What the task asks:
Please return every line below that contains the string "systems".

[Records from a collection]
------------------------------------

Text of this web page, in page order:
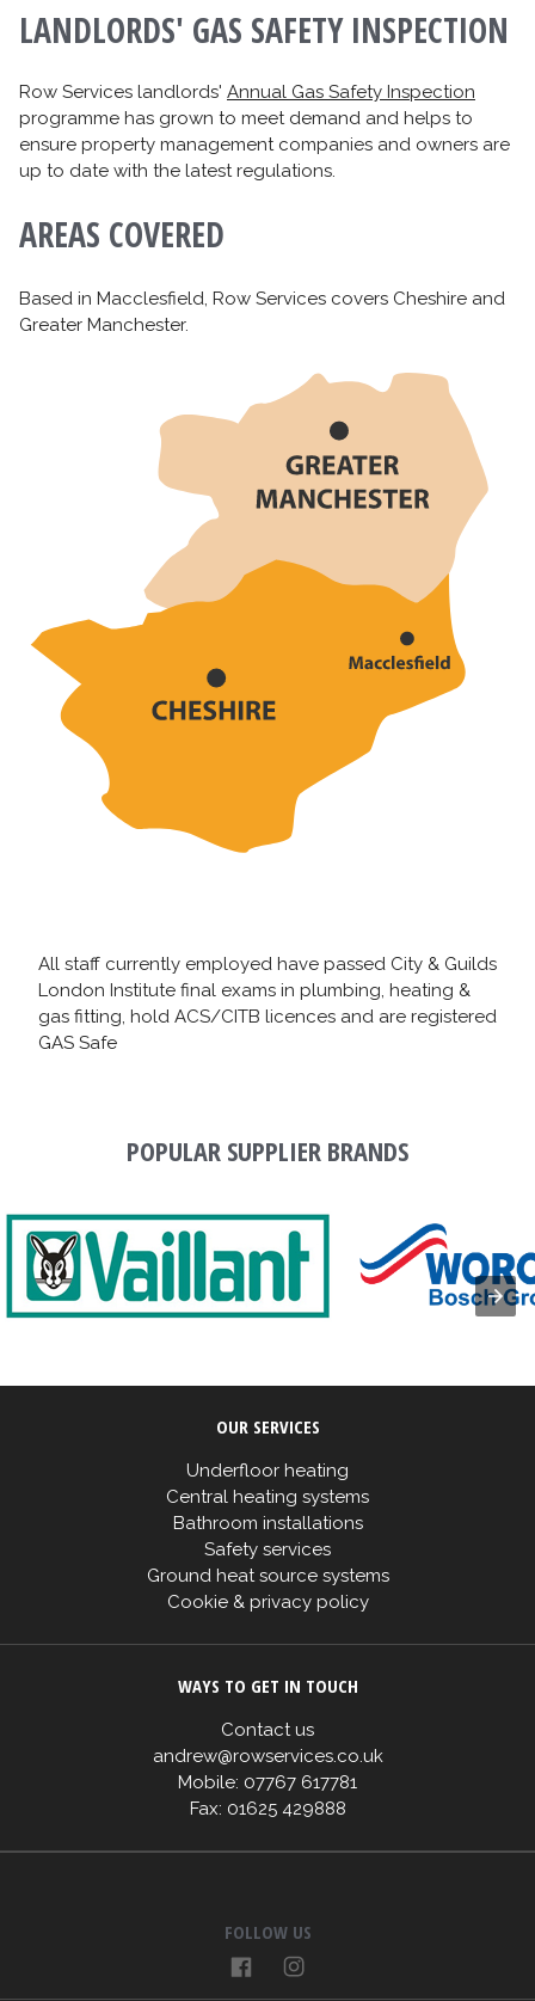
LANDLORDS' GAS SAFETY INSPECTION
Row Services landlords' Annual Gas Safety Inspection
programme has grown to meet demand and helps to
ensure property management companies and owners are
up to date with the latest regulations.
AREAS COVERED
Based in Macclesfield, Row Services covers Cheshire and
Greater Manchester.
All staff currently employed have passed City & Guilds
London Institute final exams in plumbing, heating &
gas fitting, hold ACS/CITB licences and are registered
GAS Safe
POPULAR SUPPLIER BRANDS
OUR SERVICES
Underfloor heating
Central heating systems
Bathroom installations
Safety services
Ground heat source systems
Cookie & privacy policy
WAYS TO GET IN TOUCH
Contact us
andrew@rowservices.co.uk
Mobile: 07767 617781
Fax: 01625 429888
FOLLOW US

------------------------------------

Response area:
Central heating systems
Ground heat source systems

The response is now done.